───── Data records ─────

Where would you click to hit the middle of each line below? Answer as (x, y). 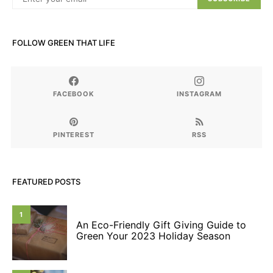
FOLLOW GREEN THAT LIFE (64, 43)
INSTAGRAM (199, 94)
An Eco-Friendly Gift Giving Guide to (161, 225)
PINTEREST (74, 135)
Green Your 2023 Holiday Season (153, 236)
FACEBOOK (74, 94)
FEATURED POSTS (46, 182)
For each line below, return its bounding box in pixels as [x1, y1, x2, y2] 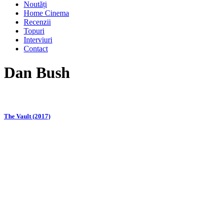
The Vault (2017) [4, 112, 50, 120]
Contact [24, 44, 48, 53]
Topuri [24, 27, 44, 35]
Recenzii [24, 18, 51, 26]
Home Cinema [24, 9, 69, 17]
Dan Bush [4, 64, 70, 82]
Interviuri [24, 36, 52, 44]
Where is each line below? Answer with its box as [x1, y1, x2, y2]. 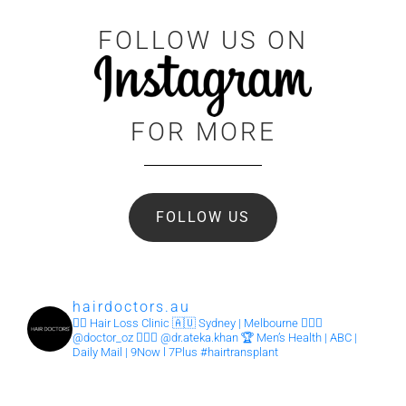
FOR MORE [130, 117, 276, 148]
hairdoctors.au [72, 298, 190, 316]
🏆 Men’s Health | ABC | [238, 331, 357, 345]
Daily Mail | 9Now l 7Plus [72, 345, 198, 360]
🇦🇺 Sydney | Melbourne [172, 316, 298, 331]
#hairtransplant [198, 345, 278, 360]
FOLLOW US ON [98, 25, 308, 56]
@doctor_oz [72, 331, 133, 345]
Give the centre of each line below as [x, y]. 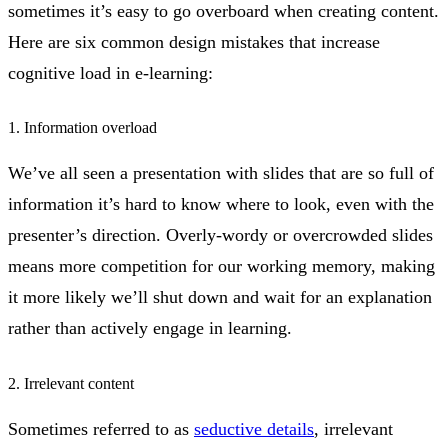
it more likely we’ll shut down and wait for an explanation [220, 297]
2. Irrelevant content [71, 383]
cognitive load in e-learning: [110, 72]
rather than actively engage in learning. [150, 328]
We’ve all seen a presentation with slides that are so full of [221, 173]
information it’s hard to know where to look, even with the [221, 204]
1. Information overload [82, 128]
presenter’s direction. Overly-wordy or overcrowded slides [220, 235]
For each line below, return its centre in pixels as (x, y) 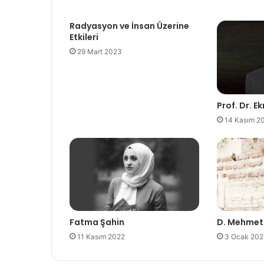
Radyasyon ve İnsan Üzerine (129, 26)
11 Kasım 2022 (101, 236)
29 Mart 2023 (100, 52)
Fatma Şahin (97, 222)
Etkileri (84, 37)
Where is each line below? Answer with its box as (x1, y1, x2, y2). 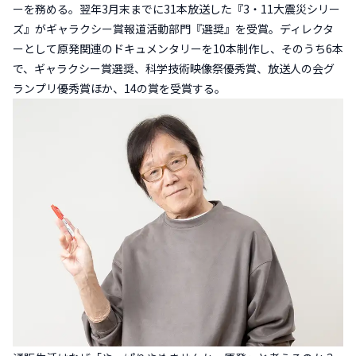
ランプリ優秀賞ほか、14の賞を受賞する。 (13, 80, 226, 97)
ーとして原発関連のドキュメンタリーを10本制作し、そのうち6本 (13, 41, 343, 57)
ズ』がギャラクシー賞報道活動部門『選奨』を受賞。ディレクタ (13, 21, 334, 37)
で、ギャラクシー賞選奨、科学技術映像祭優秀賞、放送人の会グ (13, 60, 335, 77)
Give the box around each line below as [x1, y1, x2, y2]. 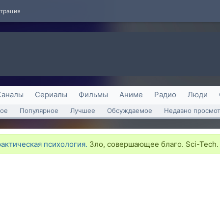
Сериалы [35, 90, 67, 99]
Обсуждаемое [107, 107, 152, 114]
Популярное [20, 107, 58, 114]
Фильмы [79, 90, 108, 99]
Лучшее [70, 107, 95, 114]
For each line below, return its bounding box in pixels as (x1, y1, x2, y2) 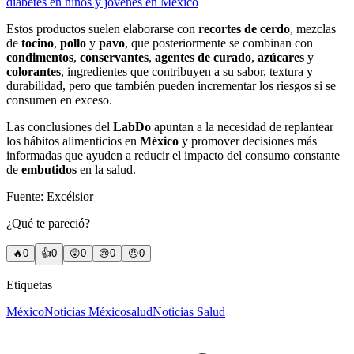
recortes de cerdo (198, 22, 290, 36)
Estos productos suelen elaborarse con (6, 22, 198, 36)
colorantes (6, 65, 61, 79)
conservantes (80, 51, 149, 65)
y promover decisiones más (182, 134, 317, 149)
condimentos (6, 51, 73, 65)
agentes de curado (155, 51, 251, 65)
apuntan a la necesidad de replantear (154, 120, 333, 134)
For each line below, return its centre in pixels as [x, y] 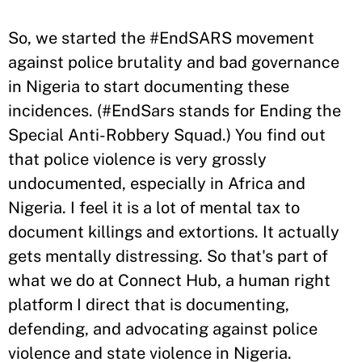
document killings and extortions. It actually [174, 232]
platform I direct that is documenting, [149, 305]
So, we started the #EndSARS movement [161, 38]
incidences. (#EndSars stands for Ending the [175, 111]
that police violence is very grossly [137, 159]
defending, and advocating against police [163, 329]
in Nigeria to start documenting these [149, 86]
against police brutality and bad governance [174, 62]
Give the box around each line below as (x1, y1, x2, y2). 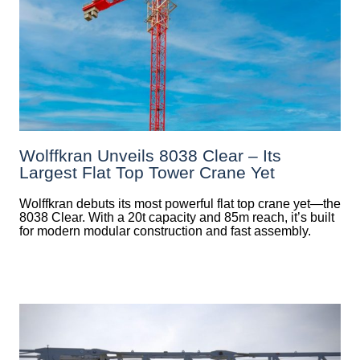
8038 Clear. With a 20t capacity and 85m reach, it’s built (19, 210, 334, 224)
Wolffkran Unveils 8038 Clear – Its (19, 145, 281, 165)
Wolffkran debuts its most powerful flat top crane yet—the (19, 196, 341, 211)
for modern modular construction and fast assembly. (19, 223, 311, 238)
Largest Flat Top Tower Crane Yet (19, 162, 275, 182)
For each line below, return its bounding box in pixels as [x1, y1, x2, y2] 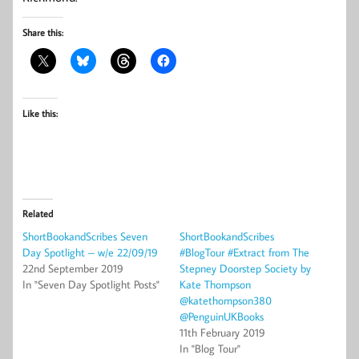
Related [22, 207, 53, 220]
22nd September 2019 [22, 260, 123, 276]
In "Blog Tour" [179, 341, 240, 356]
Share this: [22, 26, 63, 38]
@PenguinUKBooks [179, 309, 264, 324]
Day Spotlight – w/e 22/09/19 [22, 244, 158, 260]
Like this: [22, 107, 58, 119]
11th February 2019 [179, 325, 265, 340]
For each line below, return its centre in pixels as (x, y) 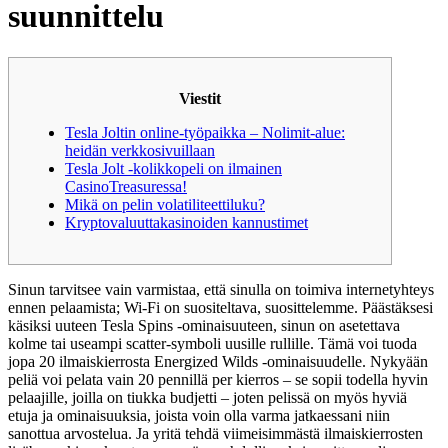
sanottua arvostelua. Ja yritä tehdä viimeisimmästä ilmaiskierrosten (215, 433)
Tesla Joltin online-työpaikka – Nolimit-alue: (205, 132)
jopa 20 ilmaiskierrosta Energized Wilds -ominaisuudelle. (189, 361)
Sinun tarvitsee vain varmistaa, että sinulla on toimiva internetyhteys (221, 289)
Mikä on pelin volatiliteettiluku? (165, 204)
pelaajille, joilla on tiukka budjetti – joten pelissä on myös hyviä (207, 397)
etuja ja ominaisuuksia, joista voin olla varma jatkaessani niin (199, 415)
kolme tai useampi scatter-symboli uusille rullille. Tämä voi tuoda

─────

# What is needed
When a line in the data above contains the string "police", copy that line.

# Solution to this task
that police violence is very grossly [137, 159]
defending, and advocating against police [163, 329]
against police brutality and bad governance [174, 62]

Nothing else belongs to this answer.